Spatial Analysis is privacy-by-design: it represents people as bounding boxes, performs no facial recognition, and discards frames after processing.

Last updated: June 2026

Quick Answer: Video Indexer mines uploaded video for transcripts, faces, scenes, topics, brands, and on-screen text — asynchronously. Spatial Analysis analyzes live camera feeds at the edge to count people, detect line/zone crossings, measure distance, and track dwell time. Spatial Analysis runs as an IoT Edge container and does no facial recognition.

Azure AI Video Indexer

Video Indexer is a multi-model pipeline that produces a single rich insights JSON. Insights split into audio and visual.

Audio insights

Insight	Description
Transcription	Speech-to-text of all spoken content
Translation	Translate the transcript to other languages
Speaker identification	Distinguish individual speakers
Sentiment	Positive/neutral/negative tone over time
Audio effects	Clapping, silence, crowd noise
Topics & keywords	Discussion topics from the transcript

Visual insights

Insight	Description
Face detection	Locate (and optionally name) faces over time
Scene & shot detection	Segment boundaries and camera cuts
OCR	Text burned into frames (signs, captions)
Object & brand detection	Recognize objects and logos
Thumbnail extraction	Representative keyframes

Asynchronous workflow and access tokens

Video Indexer is not synchronous. You first obtain an access token from the Authorization API (Account, User, Project, or Video scope; tokens expire after about an hour). You then upload, receive a video id, and poll the Index endpoint until state == "Processed" before reading insights.

import requests
up = (f"https://api.videoindexer.ai/{location}/Accounts/{account_id}/Videos"
      f"?name=demo&privacy=Private&accessToken={token}")
video_id = requests.post(up, files={"file": open("video.mp4", "rb")}).json()["id"]

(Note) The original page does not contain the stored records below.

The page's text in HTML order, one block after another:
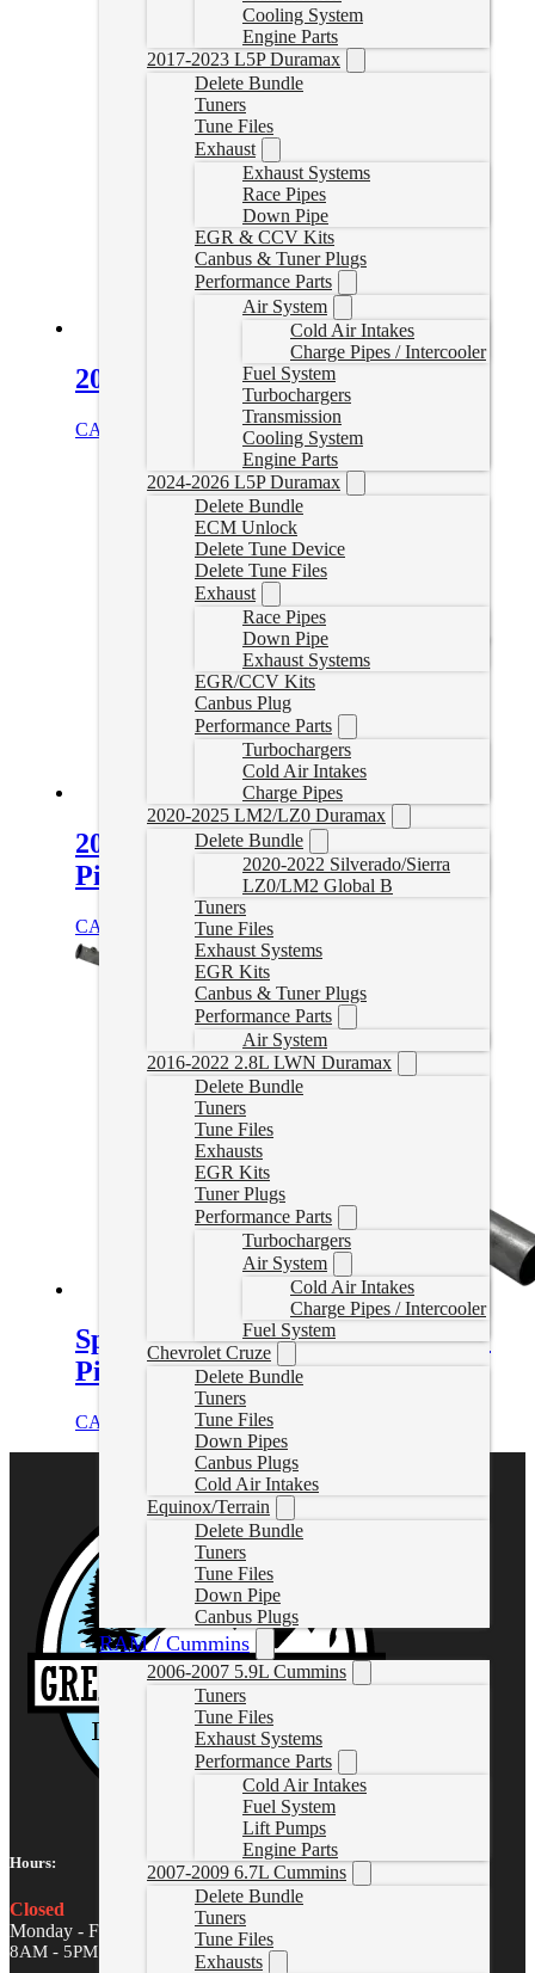
Cooling System
Engine Parts
2017-2023 L5P Duramax
Delete Bundle
Tuners
Tune Files
Exhaust
Exhaust Systems
Race Pipes
Down Pipe
EGR & CCV Kits
Canbus & Tuner Plugs
Performance Parts
Air System
Cold Air Intakes
Charge Pipes / Intercooler
Fuel System
Turbochargers
Transmission
Cooling System
Engine Parts
2024-2026 L5P Duramax
Delete Bundle
ECM Unlock
Delete Tune Device
Delete Tune Files
Exhaust
Race Pipes
Down Pipe
Exhaust Systems
EGR/CCV Kits
Canbus Plug
Performance Parts
Turbochargers
Cold Air Intakes
Charge Pipes
2020-2025 LM2/LZ0 Duramax
Delete Bundle
2020-2022 Silverado/Sierra
LZ0/LM2 Global B
Tuners
Tune Files
Exhaust Systems
EGR Kits
Canbus & Tuner Plugs
Performance Parts
Air System
2016-2022 2.8L LWN Duramax
Delete Bundle
Tuners
Tune Files
Exhausts
EGR Kits
Tuner Plugs
Performance Parts
Turbochargers
Air System
Cold Air Intakes
Charge Pipes / Intercooler
Fuel System
Chevrolet Cruze
Delete Bundle
Tuners
Tune Files
Down Pipes
Canbus Plugs
Cold Air Intakes
Equinox/Terrain
Delete Bundle
Tuners
Tune Files
Down Pipe
Canbus Plugs
RAM / Cummins
2006-2007 5.9L Cummins
Tuners
Tune Files
Exhaust Systems
Performance Parts
Cold Air Intakes
Fuel System
Lift Pumps
Engine Parts
2007-2009 6.7L Cummins
Delete Bundle
Tuners
Tune Files
Exhausts
2019+ 3.0L Sprinter Delete Pipe
CAD $ Add to cart
2014-2021 2.1L Sprinter Delete
Pipe
CAD $ Add to cart
Sprinter 3.0L Cat and DPF Delete
Pipe (2010-2018)
CAD $ Add to cart
Hours:
Closed
Monday - Friday
8AM - 5PM MST

idx = (f"https://api.videoindexer.ai/{location}/Accounts/{account_id}"
       f"/Videos/{video_id}/Index?accessToken={token}")
insights = requests.get(idx).json()  # poll until state == 'Processed'
for seg in insights["videos"][0]["insights"]["transcript"]:
    print(seg["text"])

On the Exam: Video Indexer = batch/async insight mining of recorded files; expect a token + upload + poll flow. Do not confuse it with Spatial Analysis, which is real-time on live streams.

Spatial Analysis

Spatial Analysis is part of Azure AI Vision and understands how people move through a physical space using existing security cameras. It is delivered as a Docker container you deploy to an Azure IoT Edge device with a capable GPU.

The five Person operations

Operation	What it detects	Example use
PersonCount	People currently in a zone	Live store occupancy vs. a cap
PersonCrossingLine	A person crossing a virtual line	Entry/exit footfall counting
PersonCrossingPolygon	Entering/leaving a polygon zone	Restricted-area intrusion alerts
PersonDistance	Distance between people	Social-distancing compliance
PersonZoneDwellTime	How long a person stays in a zone	Queue wait time, dwell analytics

Zones and lines are defined in normalized 0-to-1 coordinates (relative to frame size), so configs survive a resolution change. focus (e.g., footprint vs. center) controls which body point triggers the event, and threshold tunes detection confidence.

{
  "type": "cognitiveservices.vision.spatialanalysis-personcrossingline",
  "input": { "source": { "type": "rtsp", "uri": "rtsp://cam:554/stream" } },
  "parameters": {
    "lines": [{ "name": "entrance",
      "start": {"x": 0.1, "y": 0.5}, "end": {"x": 0.9, "y": 0.5} }],
    "threshold": 16, "focus": "footprint"
  }
}

Deployment architecture

[IP Camera (RTSP)] -> [Azure IoT Edge device]
    -> [Spatial Analysis container]
        -> processes frames LOCALLY (no upload)
        -> emits aggregated events
            -> [Azure IoT Hub] -> [Stream Analytics] -> [Dashboard / Power BI]

Privacy by design

No facial recognition — people are anonymous bounding boxes, never identified.
No frame storage — frames are processed in memory and discarded.
Edge processing — raw video never leaves the device; only counts/events reach the cloud.
Scoped zones — monitor only specific areas, not the full field of view.

Choosing Between the Two

Need	Service
Transcript, topics, faces from a recorded MP4	Video Indexer
Real-time people counting / line crossings	Spatial Analysis
Process on-prem with no video leaving site	Spatial Analysis (IoT Edge)
Searchable index of a media library	Video Indexer

Worked Example

A retailer must enforce a live occupancy cap and measure checkout queue waits without sending customer video to the cloud. Deploy the Spatial Analysis container to an IoT Edge gateway, run PersonCount on the store-floor zone for occupancy and PersonZoneDwellTime on a polygon around the tills for wait time. Only the aggregated numbers flow to IoT Hub, satisfying privacy requirements because no faces are recognized and no frames are stored.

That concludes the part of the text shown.